--- WHAT THIS TASK INVOLVES ---
Starting at the first line and ending at the one with "li $a2, 0 (32, 96)", give the lines of the listing again exactly, and nothing else; skip the pictures.

--- GIVEN DATA ---
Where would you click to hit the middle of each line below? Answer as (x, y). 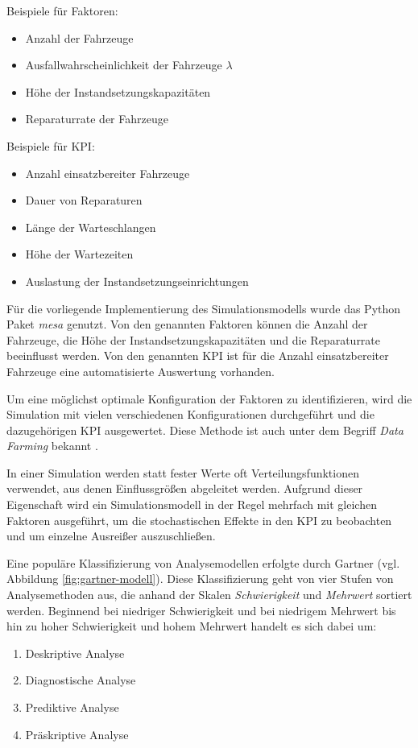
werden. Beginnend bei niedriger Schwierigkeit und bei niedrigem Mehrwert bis (201, 610)
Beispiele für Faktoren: (62, 10)
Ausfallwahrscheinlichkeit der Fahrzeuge (124, 65)
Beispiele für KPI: (51, 145)
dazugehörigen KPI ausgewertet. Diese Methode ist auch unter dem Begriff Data (205, 430)
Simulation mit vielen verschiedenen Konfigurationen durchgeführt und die (190, 414)
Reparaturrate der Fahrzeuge (97, 119)
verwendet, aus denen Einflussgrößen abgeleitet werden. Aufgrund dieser (185, 488)
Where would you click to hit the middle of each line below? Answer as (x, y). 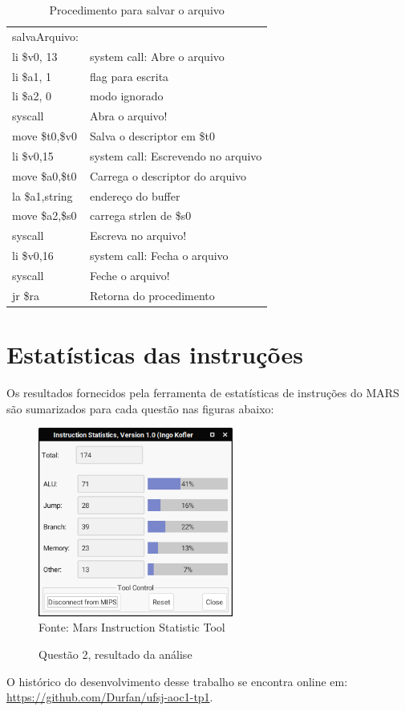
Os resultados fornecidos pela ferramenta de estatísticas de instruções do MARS (203, 393)
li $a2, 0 (32, 96)
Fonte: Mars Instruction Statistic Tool (132, 627)
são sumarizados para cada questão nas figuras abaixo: (140, 408)
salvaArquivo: (45, 36)
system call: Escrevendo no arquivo (176, 155)
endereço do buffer (135, 195)
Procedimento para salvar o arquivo (137, 10)
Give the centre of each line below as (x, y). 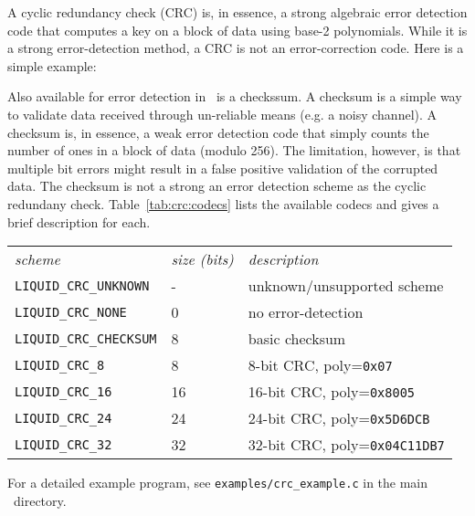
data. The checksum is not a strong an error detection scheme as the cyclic (217, 186)
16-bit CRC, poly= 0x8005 (332, 392)
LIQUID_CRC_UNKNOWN (82, 285)
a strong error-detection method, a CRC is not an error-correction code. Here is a (236, 48)
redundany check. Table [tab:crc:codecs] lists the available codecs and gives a (223, 203)
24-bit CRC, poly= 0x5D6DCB (339, 418)
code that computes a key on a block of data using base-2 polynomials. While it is (237, 30)
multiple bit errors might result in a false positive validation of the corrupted (223, 168)
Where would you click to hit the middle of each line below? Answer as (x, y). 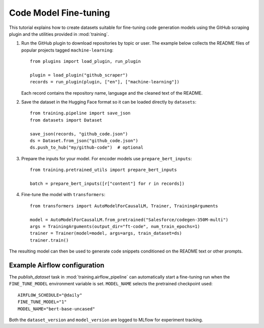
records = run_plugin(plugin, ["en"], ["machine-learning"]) (105, 82)
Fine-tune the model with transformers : (63, 195)
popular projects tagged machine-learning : (67, 50)
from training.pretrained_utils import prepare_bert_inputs (103, 170)
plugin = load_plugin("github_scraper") (79, 75)
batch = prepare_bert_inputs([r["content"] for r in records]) (107, 183)
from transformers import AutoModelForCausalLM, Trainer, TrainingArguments (124, 206)
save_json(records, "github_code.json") (79, 134)
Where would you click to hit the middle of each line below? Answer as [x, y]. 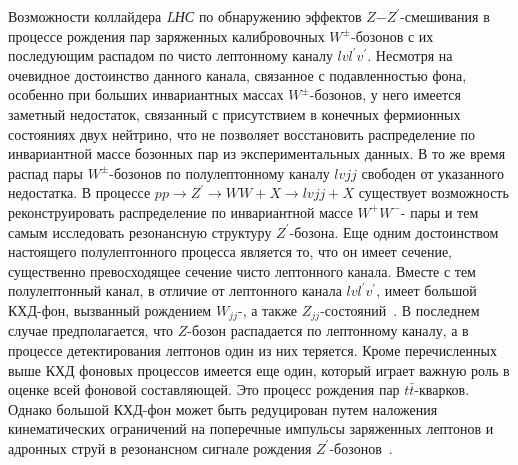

--- EXERCISE OUTPUT ---
Where would you click to hit the middle of each line below? Answer as (x, y). 
werden. Beginnend bei niedriger Schwierigkeit und bei niedrigem Mehrwert bis (201, 610)
Beispiele für Faktoren: (62, 10)
Ausfallwahrscheinlichkeit der Fahrzeuge (124, 65)
Beispiele für KPI: (51, 145)
dazugehörigen KPI ausgewertet. Diese Methode ist auch unter dem Begriff Data (205, 430)
Simulation mit vielen verschiedenen Konfigurationen durchgeführt und die (190, 414)
Reparaturrate der Fahrzeuge (97, 119)
verwendet, aus denen Einflussgrößen abgeleitet werden. Aufgrund dieser (185, 488)
Where would you click to hit the middle of each line below? Answer as (x, y). 
Os resultados fornecidos pela ferramenta de estatísticas de instruções do MARS (203, 393)
li $a2, 0 (32, 96)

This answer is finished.